Уже на моих глазах в конце сороковых годов вдова вызвала из своей деревни шестнадцатилетнюю девушку, устроила ее к себе домработницей, потом выдала замуж, и еще одной ленинградкой стало больше.
Несмотря на то, что я знал о репрессиях, лагерях и т. п. – в моем окружении редко кто не сидел или не имел репрессированных родственников, настоящего анализа происходящего я делать не мог. У меня были свои детские «очень важные» проблемы. Однако, кое-что меня удивляло.
Мир окружающих меня людей делился на две категории – интересные люди и не интересные люди. Почему-то в круг интересных людей попадала в основном интеллигенция. Под интеллигенцией я, естественно, понимал не людей с высшим образованием, у некоторых было образование всего лишь в рамках гимназии.
Управхоз не принадлежала к разряду интересных людей. Это была простая, малограмотная женщина, которую мы дети очень не любили. Как сейчас я понимаю, она не была совсем неплохой женщиной, но нам всегда именно от нее попадало за разбитое стекло, помятые цветы и другие проделки.
Но вот факт, ради которого я ее вспомнил. Вечером в день ее рождения (а может быть именин) к ней домой направлялась делегация из пяти – шести представителей правления каменного дома во главе с председателем (бывшим министром), у каждого в руках были цветы и подарки. Не помню, происходило ли в квартире у управхоза чаепитие, но потом делегация в таком же составе расходилась по своим квартирам. Я никак не мог понять, почему эти культурные воспитанные люди участвовали в этом позорном действе.
И только одна женщина, у которой мужа расстреляли свои же в первые дни войны по пустяковому поводу (правда у него была немецкая фамилия), никогда не принимала в этом участия.
Много позже я понял, в чем тут было дело. Как и все управхозы, она, конечно, служила в НКВД, и все жильцы этого подозрительного скопища интеллигенции были у нее в руках. Поэтому осуждать их за раболепство трудно, да и не нужно.

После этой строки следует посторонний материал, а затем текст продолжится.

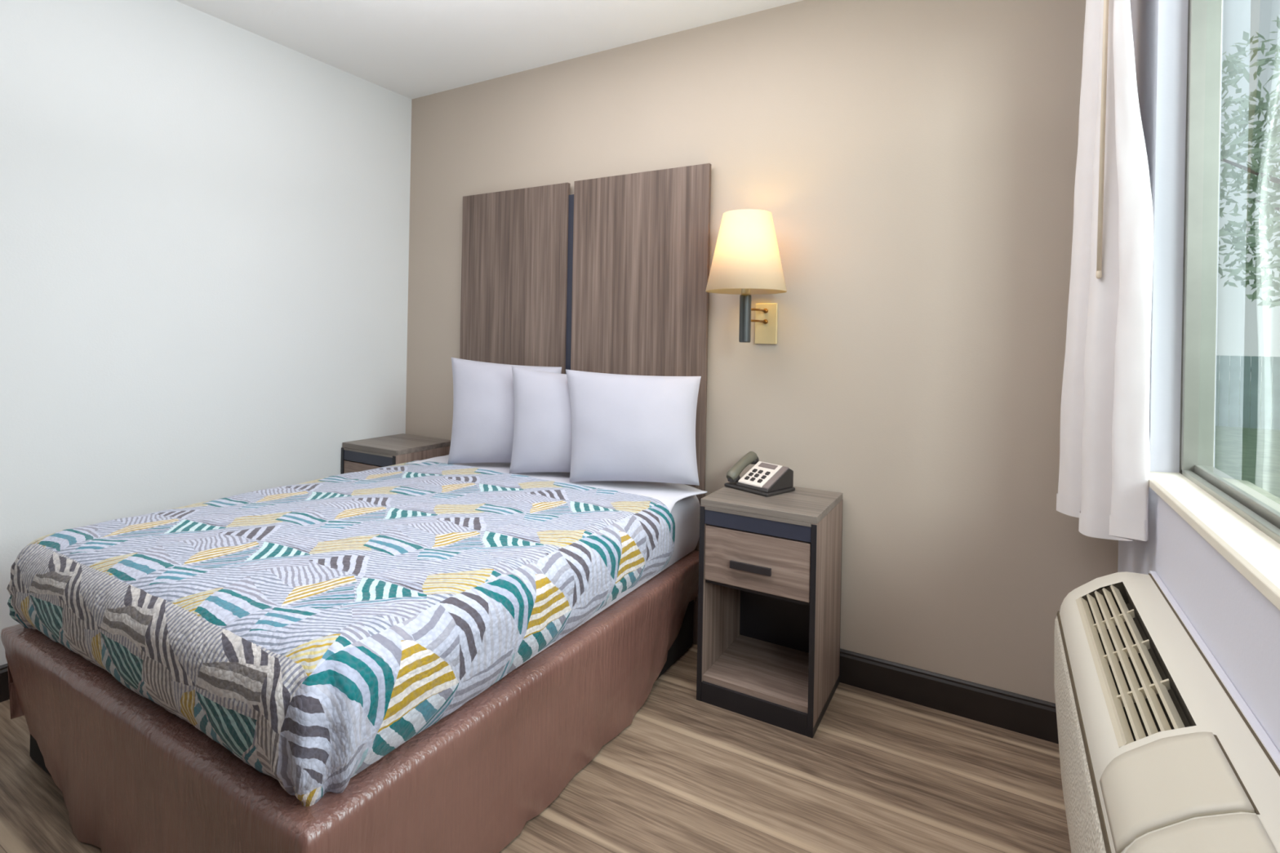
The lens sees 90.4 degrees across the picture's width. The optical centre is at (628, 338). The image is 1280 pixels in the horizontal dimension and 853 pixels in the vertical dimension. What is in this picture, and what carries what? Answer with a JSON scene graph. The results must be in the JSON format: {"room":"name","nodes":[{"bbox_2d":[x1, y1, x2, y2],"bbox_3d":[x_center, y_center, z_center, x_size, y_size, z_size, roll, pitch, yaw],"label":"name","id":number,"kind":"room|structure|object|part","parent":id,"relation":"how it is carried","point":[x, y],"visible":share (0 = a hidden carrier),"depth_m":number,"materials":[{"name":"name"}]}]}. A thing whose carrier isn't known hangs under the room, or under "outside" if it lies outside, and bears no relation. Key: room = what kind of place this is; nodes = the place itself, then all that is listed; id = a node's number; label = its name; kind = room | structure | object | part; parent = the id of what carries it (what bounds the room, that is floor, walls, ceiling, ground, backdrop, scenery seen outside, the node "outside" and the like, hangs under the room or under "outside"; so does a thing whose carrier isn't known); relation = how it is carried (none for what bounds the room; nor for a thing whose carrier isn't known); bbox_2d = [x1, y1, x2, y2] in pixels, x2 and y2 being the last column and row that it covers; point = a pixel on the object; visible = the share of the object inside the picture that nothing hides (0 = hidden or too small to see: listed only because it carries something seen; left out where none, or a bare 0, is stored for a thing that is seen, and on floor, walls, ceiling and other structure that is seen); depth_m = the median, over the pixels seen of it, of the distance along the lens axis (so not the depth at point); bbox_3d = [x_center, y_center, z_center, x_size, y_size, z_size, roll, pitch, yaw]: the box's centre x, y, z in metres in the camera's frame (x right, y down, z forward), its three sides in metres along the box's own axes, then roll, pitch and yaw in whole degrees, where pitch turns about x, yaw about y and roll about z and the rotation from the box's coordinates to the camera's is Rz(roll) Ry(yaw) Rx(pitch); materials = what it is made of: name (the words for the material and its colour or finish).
{"room":"hotel room","nodes":[
{"label":"hotel room","id":0,"kind":"room"},
{"bbox_2d":[0,0,411,665],"bbox_3d":[-2.814,-0.087,1.019,0.120,2.582,6.000,1,0,30],"label":"wall","id":1,"kind":"structure","parent":0,"point":[205,218],"depth_m":2.58,"materials":[{"name":"white paint"}]},
{"bbox_2d":[0,663,9,702],"bbox_3d":[-2.776,1.146,0.988,0.016,0.118,5.989,1,0,30],"label":"baseboard","id":2,"kind":"structure","parent":1,"relation":"attached to","point":[4,686],"depth_m":2.13,"materials":[{"name":"black wood"}]},
{"bbox_2d":[175,0,802,99],"bbox_3d":[-1.321,-1.410,0.157,3.524,0.120,6.240,1,0,30],"label":"ceiling","id":3,"kind":"structure","parent":0,"point":[411,49],"depth_m":2.74,"materials":[{"name":"paint"}]},
{"bbox_2d":[0,644,1071,852],"bbox_3d":[-1.373,1.292,0.157,3.524,0.120,6.240,1,0,30],"label":"floor","id":4,"kind":"structure","parent":0,"point":[878,773],"depth_m":1.78,"materials":[{"name":"brown wood"}]},
{"bbox_2d":[0,495,700,852],"bbox_3d":[-0.742,0.914,2.206,1.464,0.659,1.744,1,0,30],"label":"bed","id":5,"kind":"object","parent":4,"relation":"on","point":[132,775],"visible":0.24,"depth_m":1.50,"materials":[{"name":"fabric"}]},
{"bbox_2d":[6,460,675,806],"bbox_3d":[-0.825,0.708,2.085,1.484,0.299,1.459,1,0,30],"label":"bedspread","id":6,"kind":"object","parent":5,"relation":"on","point":[311,630],"visible":1,"depth_m":1.55,"materials":[{"name":"multicoloured fabric"}]},
{"bbox_3d":[-0.739,0.716,2.224,1.407,0.263,1.700,1,0,30],"label":"mattress","id":7,"kind":"part","parent":5,"relation":"part of","materials":[{"name":"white fabric"}]},
{"bbox_2d":[406,454,706,512],"bbox_3d":[-0.362,0.630,2.749,1.443,0.103,0.361,1,0,30],"label":"sheet","id":8,"kind":"object","parent":5,"relation":"on","point":[668,494],"visible":0.34,"depth_m":2.56,"materials":[{"name":"white fabric"}]},
{"bbox_2d":[447,357,561,464],"bbox_3d":[-0.570,0.333,2.894,0.606,0.478,0.188,1,0,10],"label":"pillow","id":9,"kind":"object","parent":8,"relation":"on","point":[483,422],"visible":0.57,"depth_m":2.85,"materials":[{"name":"white fabric"}]},
{"bbox_2d":[509,366,572,473],"bbox_3d":[-0.261,0.353,2.709,0.562,0.451,0.168,1,0,9],"label":"pillow","id":10,"kind":"object","parent":8,"relation":"on","point":[542,432],"visible":0.52,"depth_m":2.67,"materials":[{"name":"white fabric"}]},
{"bbox_2d":[565,369,701,485],"bbox_3d":[-0.002,0.359,2.546,0.594,0.448,0.172,1,0,14],"label":"pillow","id":11,"kind":"object","parent":8,"relation":"on","point":[632,428],"visible":1,"depth_m":2.50,"materials":[{"name":"white fabric"}]},
{"bbox_2d":[340,433,450,474],"bbox_3d":[-1.194,0.884,3.280,0.403,0.702,0.401,1,0,30],"label":"nightstand","id":12,"kind":"object","parent":4,"relation":"on","point":[358,455],"visible":0.19,"depth_m":3.18,"materials":[{"name":"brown wood"}]},
{"bbox_3d":[-1.278,0.715,3.132,0.363,0.188,0.019,1,0,30],"label":"drawer","id":13,"kind":"part","parent":12,"relation":"part of","materials":[{"name":"brown wood"}]},
{"bbox_3d":[-1.277,0.560,3.130,0.367,0.010,0.020,1,0,30],"label":"trim","id":14,"kind":"part","parent":12,"relation":"part of","materials":[{"name":"grey wood"}]},
{"bbox_3d":[-1.024,0.884,3.190,0.018,0.648,0.377,1,0,30],"label":"panel","id":15,"kind":"part","parent":12,"relation":"part of","materials":[{"name":"brown wood"}]},
{"bbox_2d":[459,163,711,644],"bbox_3d":[-0.278,0.259,2.971,1.390,1.986,0.021,1,0,30],"label":"headboard","id":16,"kind":"object","parent":4,"relation":"on","point":[609,276],"visible":0.44,"depth_m":2.88,"materials":[{"name":"brown laminate"}]},
{"bbox_3d":[-0.587,0.255,3.152,0.674,1.984,0.021,1,0,30],"label":"panel","id":17,"kind":"part","parent":16,"relation":"part of","materials":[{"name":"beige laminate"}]},
{"bbox_3d":[0.028,0.265,2.791,0.680,1.986,0.021,1,0,30],"label":"panel","id":18,"kind":"part","parent":16,"relation":"part of","materials":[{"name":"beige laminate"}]},
{"bbox_2d":[696,486,843,738],"bbox_3d":[0.512,0.916,2.277,0.403,0.702,0.401,1,0,30],"label":"nightstand","id":19,"kind":"object","parent":4,"relation":"on","point":[770,567],"visible":0.95,"depth_m":2.18,"materials":[{"name":"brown wood"}]},
{"bbox_3d":[0.351,0.910,2.382,0.018,0.648,0.377,1,0,30],"label":"panel","id":20,"kind":"part","parent":19,"relation":"part of","materials":[{"name":"brown wood"}]},
{"bbox_3d":[0.409,0.765,2.119,0.142,0.024,0.019,1,0,30],"label":"handle","id":21,"kind":"part","parent":19,"relation":"part of","materials":[{"name":"grey metal"}]},
{"bbox_2d":[702,634,808,713],"bbox_3d":[0.511,1.192,2.284,0.367,0.020,0.361,1,0,30],"label":"shelf","id":22,"kind":"object","parent":19,"relation":"attached to","point":[762,671],"depth_m":2.24,"materials":[{"name":"brown wood"}]},
{"bbox_3d":[0.429,0.748,2.129,0.363,0.188,0.019,1,0,30],"label":"drawer","id":23,"kind":"part","parent":19,"relation":"part of","materials":[{"name":"brown wood"}]},
{"bbox_3d":[0.430,0.593,2.127,0.367,0.010,0.020,1,0,30],"label":"trim","id":24,"kind":"part","parent":19,"relation":"part of","materials":[{"name":"grey wood"}]},
{"bbox_2d":[724,451,795,497],"bbox_3d":[0.492,0.502,2.389,0.177,0.126,0.205,1,0,-40],"label":"telephone","id":25,"kind":"object","parent":19,"relation":"on","point":[764,479],"visible":1,"depth_m":2.35,"materials":[{"name":"grey plastic"}]},
{"bbox_3d":[0.538,0.508,2.319,0.120,0.066,0.026,1,0,-40],"label":"trim","id":26,"kind":"part","parent":25,"relation":"part of","materials":[{"name":"grey plastic"}]},
{"bbox_3d":[0.610,0.905,2.443,0.367,0.628,0.008,1,0,30],"label":"panel","id":27,"kind":"part","parent":19,"relation":"part of","materials":[{"name":"black laminate"}]},
{"bbox_3d":[0.683,0.917,2.187,0.018,0.648,0.377,1,0,30],"label":"panel","id":28,"kind":"part","parent":19,"relation":"part of","materials":[{"name":"brown wood"}]},
{"bbox_2d":[405,0,1118,703],"bbox_3d":[0.203,-0.029,2.795,3.524,2.582,0.120,1,0,30],"label":"wall","id":29,"kind":"structure","parent":0,"point":[913,162],"depth_m":2.30,"materials":[{"name":"beige paint"}]},
{"bbox_2d":[705,208,786,344],"bbox_3d":[0.448,-0.225,2.397,0.300,0.488,0.322,1,0,30],"label":"wall lamp","id":30,"kind":"object","parent":29,"relation":"attached to","point":[746,262],"visible":1,"depth_m":2.30,"materials":[{"name":"fabric"}]},
{"bbox_3d":[0.440,-0.075,2.387,0.043,0.178,0.043,1,0,30],"label":"stem","id":31,"kind":"part","parent":30,"relation":"part of","materials":[{"name":"grey metal"}]},
{"bbox_2d":[741,288,750,294],"bbox_3d":[0.443,-0.214,2.387,0.032,0.100,0.032,1,0,30],"label":"socket","id":32,"kind":"object","parent":30,"relation":"attached to","point":[744,291],"depth_m":2.37,"materials":[{"name":"metal"}]},
{"bbox_3d":[0.445,-0.323,2.387,0.300,0.292,0.300,1,0,30],"label":"lamp shade","id":33,"kind":"part","parent":30,"relation":"part of","materials":[{"name":"beige fabric"}]},
{"bbox_3d":[0.499,-0.068,2.452,0.022,0.018,0.154,1,0,40],"label":"arm","id":34,"kind":"part","parent":30,"relation":"part of","materials":[{"name":"gold metal"}]},
{"bbox_3d":[0.500,-0.111,2.452,0.022,0.018,0.154,1,0,40],"label":"arm","id":35,"kind":"part","parent":30,"relation":"part of","materials":[{"name":"gold metal"}]},
{"bbox_3d":[0.547,-0.059,2.515,0.088,0.161,0.014,1,0,30],"label":"wall plate","id":36,"kind":"part","parent":30,"relation":"part of","materials":[{"name":"metal"}]},
{"bbox_2d":[839,648,1058,743],"bbox_3d":[0.117,1.201,2.753,3.187,0.118,0.016,1,0,30],"label":"baseboard","id":37,"kind":"structure","parent":29,"relation":"attached to","point":[1011,711],"depth_m":2.16,"materials":[{"name":"black wood"}]},
{"bbox_2d":[1117,0,1279,752],"bbox_3d":[0.052,-0.032,-0.665,0.120,2.582,6.000,1,0,30],"label":"wall","id":38,"kind":"structure","parent":0,"point":[1240,627],"depth_m":1.54,"materials":[{"name":"white paint"}]},
{"bbox_2d":[1053,570,1279,852],"bbox_3d":[0.864,0.840,1.058,0.196,0.608,1.095,1,0,30],"label":"air conditioner","id":39,"kind":"object","parent":38,"relation":"attached to","point":[1160,752],"visible":1,"depth_m":0.95,"materials":[{"name":"beige plastic"}]},
{"bbox_3d":[0.786,0.896,1.095,0.026,0.453,1.081,1,0,30],"label":"panel","id":40,"kind":"part","parent":39,"relation":"part of","materials":[{"name":"beige plastic"}]},
{"bbox_2d":[1079,584,1185,745],"bbox_3d":[0.920,0.588,1.181,0.080,0.071,0.629,1,0,30],"label":"vent grille","id":41,"kind":"object","parent":39,"relation":"attached to","point":[1140,688],"depth_m":1.12,"materials":[{"name":"beige plastic"}]},
{"bbox_3d":[0.698,0.589,0.822,0.123,0.113,0.166,1,0,30],"label":"control lid","id":42,"kind":"part","parent":39,"relation":"part of","materials":[{"name":"beige plastic"}]},
{"bbox_3d":[0.612,0.589,0.674,0.123,0.113,0.160,1,0,30],"label":"control lid","id":43,"kind":"part","parent":39,"relation":"part of","materials":[{"name":"beige plastic"}]},
{"bbox_2d":[1149,0,1279,610],"bbox_3d":[0.922,-0.361,0.829,0.128,1.407,1.652,1,0,30],"label":"window","id":44,"kind":"structure","parent":38,"relation":"in","point":[1241,523],"depth_m":1.49,"materials":[{"name":"grey metal"}]},
{"bbox_3d":[0.885,0.329,0.843,0.074,0.026,1.652,1,0,30],"label":"sill","id":45,"kind":"part","parent":44,"relation":"part of","materials":[{"name":"beige paint"}]},
{"bbox_3d":[0.949,-0.372,0.804,0.056,1.385,1.636,1,0,30],"label":"frame","id":46,"kind":"part","parent":44,"relation":"part of","materials":[{"name":"grey metal"}]},
{"label":"outside","id":47,"kind":"structure","parent":0,"visible":0},
{"bbox_2d":[1214,380,1279,504],"bbox_3d":[22.698,1.942,-1.812,40.000,0.001,65.000,1,0,30],"label":"ground","id":48,"kind":"structure","parent":47,"point":[1251,456],"depth_m":9.05,"materials":[{"name":"grey concrete"}]},
{"bbox_2d":[1215,355,1279,430],"bbox_3d":[13.821,1.057,10.986,10.500,1.370,0.060,1,0,30],"label":"fence","id":49,"kind":"object","parent":48,"relation":"on","point":[1244,377],"visible":0.26,"depth_m":12.12,"materials":[{"name":"teal paint"}]},
{"bbox_3d":[13.828,0.997,10.995,10.500,0.850,0.040,1,0,30],"label":"rail","id":50,"kind":"part","parent":49,"relation":"part of","materials":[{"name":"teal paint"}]},
{"bbox_2d":[1217,15,1279,308],"bbox_3d":[8.078,-1.065,6.762,4.071,5.462,4.051,1,0,30],"label":"tree","id":51,"kind":"object","parent":48,"relation":"on","point":[1232,61],"visible":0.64,"depth_m":7.29,"materials":[{"name":"green plant"}]},
{"bbox_3d":[0.728,-1.217,0.679,0.113,0.036,2.980,1,0,30],"label":"track","id":52,"kind":"object","parent":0,"visible":0},
{"bbox_2d":[1056,0,1153,541],"bbox_3d":[1.292,-0.325,1.733,0.103,1.726,0.504,1,0,22],"label":"curtain","id":53,"kind":"object","parent":52,"relation":"hanging from","point":[1104,469],"visible":1,"depth_m":1.65,"materials":[{"name":"white fabric"}]}
]}

Любопытный факт, косвенно подтверждающий службу нашего управхоза в НКВД, я узнал недавно.
В 1951 году у меня появился патефон с набором пластинок классической музыки и неаполитанскими песнями в исполнении Александровича. Точно так же, как сейчас производится обмен дисками, видео- и аудио лентами, тогда мы брали друг у друга «пленки на костях», трофейные и довоенные пластинки. Так вот у нашего управхоза были довоенные пластинки рижской фирмы «Электрокорд» с записями П. Лещенко, К. Сокольского, Печковского. Уже тогда я удивлялся, как они могли попасть к ней, поскольку искусство лежало вне сферы ее интересов.